There are two very clear (and opposing) schools of thought concerning the relationship or otherwise between Operation Grange and the McCann/Amaral stand-off being progressed through the civil courts. This latest decision, evaluated in complete isolation, is nigh-on inexplicable – except when viewed in a context of suitability.
Monetarily, the McCanns benefit, and beyond what should have been their wildest expectations in the wake of the evidence previously heard by this court. But it was never about the money, so they say. There is also the glaring anomaly of the judge, hearing a case for damages, suddenly and inexplicably making a pronouncement concerning Goncalo Amaral's book, quite beyond her judicial remit, taking it upon herself to reverse the earlier decision of a higher court and citing her own research as justification!
Again the McCanns benefit, but they are not alone.
Imagine the difficulty facing the decision makers behind Operation Grange, should the damages awarded the McCanns have genuinely reflected the evidence heard and assessed in Lisbon. How does one justify closing down a review/investigation that has just eaten up four years and £10 million, having identified neither abductor nor evidence of abduction, if the bottom line, as last defined in Portugal, was that the McCanns' claims were worth 'tuppence' and The Truth of the Lie is not only legitimate, but accurate!
As far as the case is concerned, the McCanns did not win the argument. The result however is very much 'against the run of play'. It not only supports, albeit tenuously, their claims of victory, but extends to promote the conclusion that Goncalo Amaral's published remarks, and by implication the concomitant (and troublesome) observations made by the original (Portuguese) process, are in error.
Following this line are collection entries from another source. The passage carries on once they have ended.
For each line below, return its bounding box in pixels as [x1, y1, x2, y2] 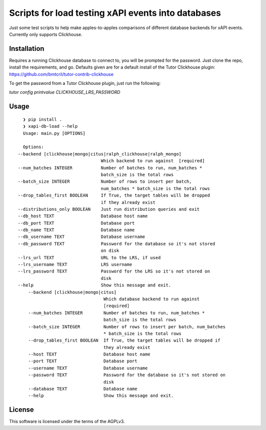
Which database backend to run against [103, 296, 200, 302]
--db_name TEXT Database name [18, 227, 135, 233]
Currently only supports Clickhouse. [9, 31, 82, 37]
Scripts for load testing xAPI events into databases [9, 7, 221, 18]
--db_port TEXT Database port [18, 220, 135, 226]
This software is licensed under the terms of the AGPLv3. [9, 419, 125, 425]
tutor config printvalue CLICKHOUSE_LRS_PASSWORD [9, 89, 121, 95]
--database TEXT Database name [28, 386, 137, 392]
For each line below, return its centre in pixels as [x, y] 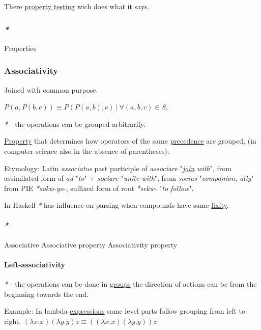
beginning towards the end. [47, 294]
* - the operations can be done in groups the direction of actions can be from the [130, 284]
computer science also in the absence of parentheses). [87, 151]
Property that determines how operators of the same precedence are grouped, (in [130, 141]
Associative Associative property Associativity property [91, 244]
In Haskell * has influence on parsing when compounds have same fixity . [117, 205]
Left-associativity [35, 264]
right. [13, 321]

Suddenly, and with fiscal testimony to the illegitimacy of Amaral's reasoning (and by implication the PJ's original position) the counterweight to the McCanns' claims of abduction has been lifted once more. Hence Scotland Yard can relax in the understanding that their investigating a case of abduction was appropriate all along.
Whether Goncalo Amaral appeals the decision at this stage is secondary and largely irrelevant, given the time delay involved. The fact remains that the Grange curtain can be brought down now, courtesy of a judge who has seen fit to portray the McCanns as injured parties, not on account of the evidence, but in spite of it.
DCI Redwood has retired, just as he was on the verge of cracking the biggest abduction case since the Lindbergh baby, DCI Nicola Wall has been brought in to answer the 'phone, and the McCanns, with their eyes focussed on another big pay day, propose to continue where Operation Grange is shortly to leave off (according to Clarence Mitchell at least, and he should know).
If a UK diplomat can influence the direction of a police investigation conducted on foreign soil, there is no reason whatever to believe that 'sweet nothings' cannot be whispered into the ear of a foreign judge, even after a case hearing is concluded, allowing the McCanns to continue searching for their daughter in the same fashion as Hercules, who stubbornly insisted on looking for his dead chum Hylas, whose body lay buried beneath the shattered bronze remains of a Titan (according to Ray Harryhausen at least). We don't yet know what Madeleine is buried under.